Exercise brief: Retype the entries exactly; omit all pictures.

Provided records:
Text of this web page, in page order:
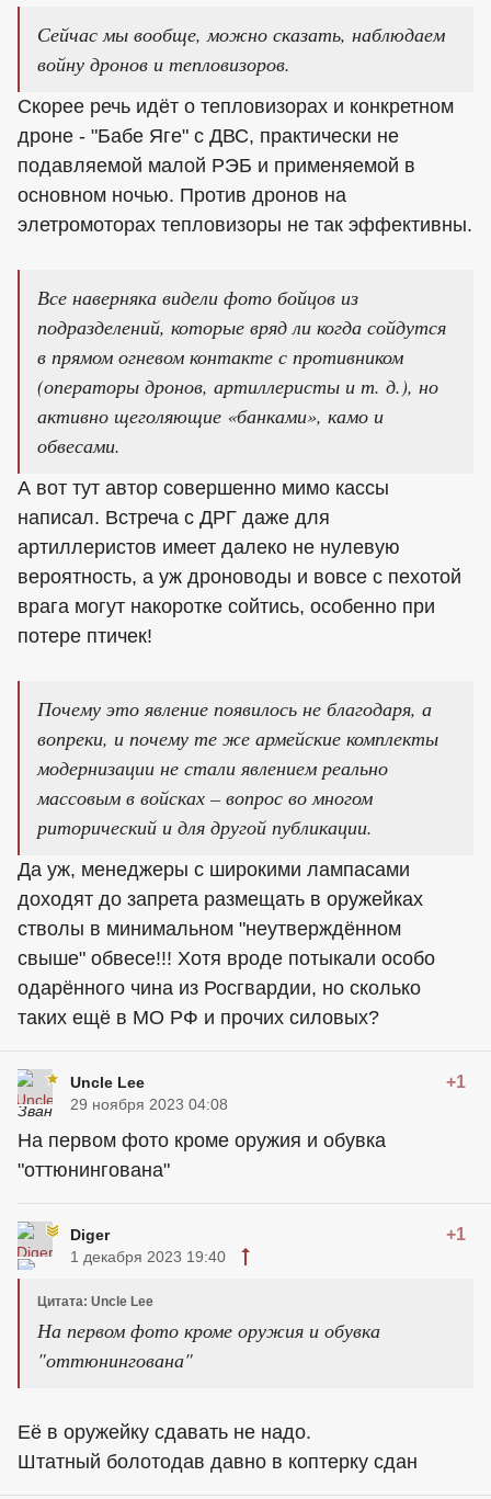
Сейчас мы вообще, можно сказать, наблюдаем
войну дронов и тепловизоров.
Скорее речь идёт о тепловизорах и конкретном
дроне - "Бабе Яге" с ДВС, практически не
подавляемой малой РЭБ и применяемой в
основном ночью. Против дронов на
элетромоторах тепловизоры не так эффективны.
Все наверняка видели фото бойцов из
подразделений, которые вряд ли когда сойдутся
в прямом огневом контакте с противником
(операторы дронов, артиллеристы и т. д.), но
активно щеголяющие «банками», камо и
обвесами.
А вот тут автор совершенно мимо кассы
написал. Встреча с ДРГ даже для
артиллеристов имеет далеко не нулевую
вероятность, а уж дроноводы и вовсе с пехотой
врага могут накоротке сойтись, особенно при
потере птичек!
Почему это явление появилось не благодаря, а
вопреки, и почему те же армейские комплекты
модернизации не стали явлением реально
массовым в войсках – вопрос во многом
риторический и для другой публикации.
Да уж, менеджеры с широкими лампасами
доходят до запрета размещать в оружейках
стволы в минимальном "неутверждённом
свыше" обвесе!!! Хотя вроде потыкали особо
одарённого чина из Росгвардии, но сколько
таких ещё в МО РФ и прочих силовых?
Uncle Lee +1
29 ноября 2023 04:08
На первом фото кроме оружия и обувка
"оттюнингована"
Diger +1
1 декабря 2023 19:40
Цитата: Uncle Lee
На первом фото кроме оружия и обувка
"оттюнингована"
Её в оружейку сдавать не надо.
Штатный болотодав давно в коптерку сдан
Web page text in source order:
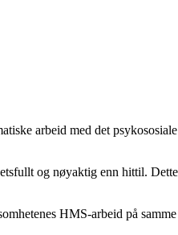
arbeid med det
og nøyaktig enn hittil.
HMS-arbeid på
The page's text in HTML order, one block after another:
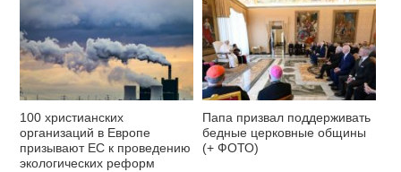
100 христианских
организаций в Европе
призывают ЕС к проведению
экологических реформ
Папа призвал поддерживать
бедные церковные общины
(+ ФОТО)
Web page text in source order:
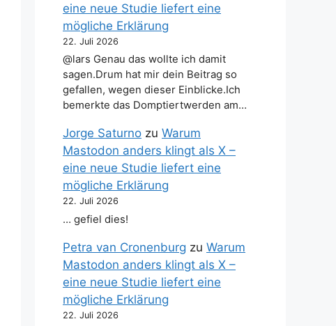
eine neue Studie liefert eine
mögliche Erklärung
22. Juli 2026
@lars Genau das wollte ich damit
sagen.Drum hat mir dein Beitrag so
gefallen, wegen dieser Einblicke.Ich
bemerkte das Domptiertwerden am…
Jorge Saturno zu Warum
Mastodon anders klingt als X –
eine neue Studie liefert eine
mögliche Erklärung
22. Juli 2026
… gefiel dies!
Petra van Cronenburg zu Warum
Mastodon anders klingt als X –
eine neue Studie liefert eine
mögliche Erklärung
22. Juli 2026

Problem solution:
Text of this web page, in page order:
Сейчас мы вообще, можно сказать, наблюдаем
войну дронов и тепловизоров.
Скорее речь идёт о тепловизорах и конкретном
дроне - "Бабе Яге" с ДВС, практически не
подавляемой малой РЭБ и применяемой в
основном ночью. Против дронов на
элетромоторах тепловизоры не так эффективны.
Все наверняка видели фото бойцов из
подразделений, которые вряд ли когда сойдутся
в прямом огневом контакте с противником
(операторы дронов, артиллеристы и т. д.), но
активно щеголяющие «банками», камо и
обвесами.
А вот тут автор совершенно мимо кассы
написал. Встреча с ДРГ даже для
артиллеристов имеет далеко не нулевую
вероятность, а уж дроноводы и вовсе с пехотой
врага могут накоротке сойтись, особенно при
потере птичек!
Почему это явление появилось не благодаря, а
вопреки, и почему те же армейские комплекты
модернизации не стали явлением реально
массовым в войсках – вопрос во многом
риторический и для другой публикации.
Да уж, менеджеры с широкими лампасами
доходят до запрета размещать в оружейках
стволы в минимальном "неутверждённом
свыше" обвесе!!! Хотя вроде потыкали особо
одарённого чина из Росгвардии, но сколько
таких ещё в МО РФ и прочих силовых?
Uncle Lee +1
29 ноября 2023 04:08
На первом фото кроме оружия и обувка
"оттюнингована"
Diger +1
1 декабря 2023 19:40
Цитата: Uncle Lee
На первом фото кроме оружия и обувка
"оттюнингована"
Её в оружейку сдавать не надо.
Штатный болотодав давно в коптерку сдан
Web page text in source order:
arbeid med det
og nøyaktig enn hittil.
HMS-arbeid på
The page's text in HTML order, one block after another:
100 христианских
организаций в Европе
призывают ЕС к проведению
экологических реформ
Папа призвал поддерживать
бедные церковные общины
(+ ФОТО)
Web page text in source order:
eine neue Studie liefert eine
mögliche Erklärung
22. Juli 2026
@lars Genau das wollte ich damit
sagen.Drum hat mir dein Beitrag so
gefallen, wegen dieser Einblicke.Ich
bemerkte das Domptiertwerden am…
Jorge Saturno zu Warum
Mastodon anders klingt als X –
eine neue Studie liefert eine
mögliche Erklärung
22. Juli 2026
… gefiel dies!
Petra van Cronenburg zu Warum
Mastodon anders klingt als X –
eine neue Studie liefert eine
mögliche Erklärung
22. Juli 2026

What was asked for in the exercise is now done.